Practical Implementation of Data Integration with Flink on Kubernetes at Li Auto

This article presents Li Auto's practical experience of implementing data integration using Flink on Kubernetes (Flink on K8s).

It first outlines the evolution of Li Auto's data integration across four stages: (1) July 2020 – offline data exchange built with DataX; (2) July 2021 – real‑time processing platform based on Flink; (3) September 2022 – first integration pipeline (Kafka → Hive); (4) April 2023 – unified batch‑and‑stream capabilities.

Early fragmentation caused multiple heterogeneous data products, leading to pain points such as missing product capabilities, multiple development languages (Flink, Spark, DataX, etc.), difficulty sharing resources between batch and stream, and low resource utilization.

From these pain points three core requirements were derived: a unified platform that abstracts heterogeneous sources, a single compute engine that handles both batch and stream, and separation of compute and storage for elastic scaling.

To satisfy the requirements, Li Auto chose Flink as the unified compute engine and deployed it in a cloud‑native manner on Kubernetes. The architecture consists of a storage layer (JuiceFS + BOS) and a compute layer (Flink Operator‑based images). The operator provides a CRD, lifecycle management, history service, and standard APIs for users.

The design model defines source and sink plugins; users only need to declare a source, transformation logic, and a sink to create a data‑flow. Example pipelines include Kafka → Hive, Oracle → Kafka, and adding new connectors such as MySQL.

Typical scenarios cover offline integration (full and incremental sync via scheduling) and real‑time pipelines (CDC from Oracle to Kafka, automatic parallelism tuning, and checkpointing). The platform also handles Hive partitioning and automatic Kafka partition scaling.

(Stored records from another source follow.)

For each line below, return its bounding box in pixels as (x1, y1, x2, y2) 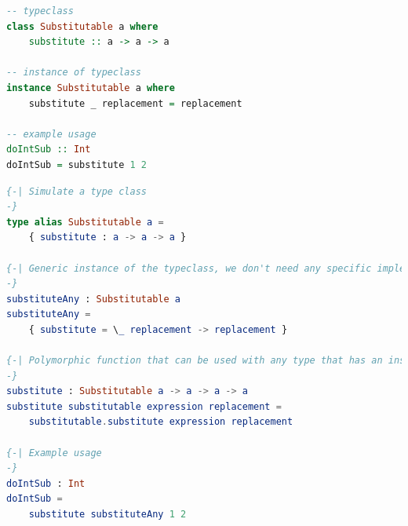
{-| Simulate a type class (6, 185, 147, 197)
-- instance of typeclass (6, 67, 141, 79)
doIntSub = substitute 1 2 (6, 159, 148, 170)
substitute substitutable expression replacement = (6, 400, 282, 412)
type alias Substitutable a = (6, 216, 164, 228)
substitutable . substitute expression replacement (28, 416, 293, 428)
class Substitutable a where (6, 20, 158, 32)
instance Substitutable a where (6, 82, 175, 93)
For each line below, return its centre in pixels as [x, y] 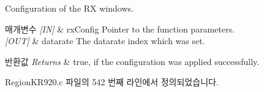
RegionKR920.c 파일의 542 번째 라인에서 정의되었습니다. [112, 82]
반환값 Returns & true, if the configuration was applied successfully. [132, 61]
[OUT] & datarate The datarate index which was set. [105, 41]
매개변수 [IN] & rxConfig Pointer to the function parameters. [120, 29]
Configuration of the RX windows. [69, 8]
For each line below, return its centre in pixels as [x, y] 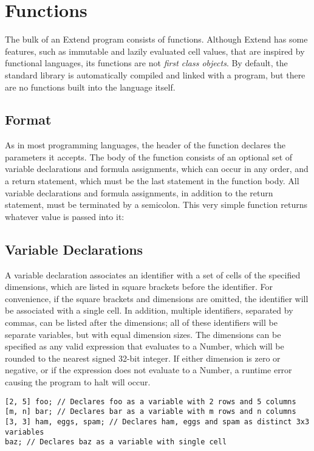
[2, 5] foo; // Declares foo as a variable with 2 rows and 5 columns [151, 401]
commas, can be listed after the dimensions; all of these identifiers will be [141, 322]
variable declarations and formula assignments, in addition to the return [139, 192]
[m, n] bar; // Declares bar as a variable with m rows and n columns [151, 412]
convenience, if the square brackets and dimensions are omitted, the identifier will [157, 298]
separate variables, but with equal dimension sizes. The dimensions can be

For cloud‑native deployment, Flink Operator is used for task management, providing declarative YAML submission, ingress‑exposed Web UI, full lifecycle control, checkpointing, and automatic restart. Monitoring and alerting are integrated via Prometheus, and shared storage is realized with JuiceFS mounted on each pod.

Future plans include expanding supported data sources, improving elastic scaling, enhancing massive‑data transfer performance, and adding predicate push‑down for Flink batch jobs.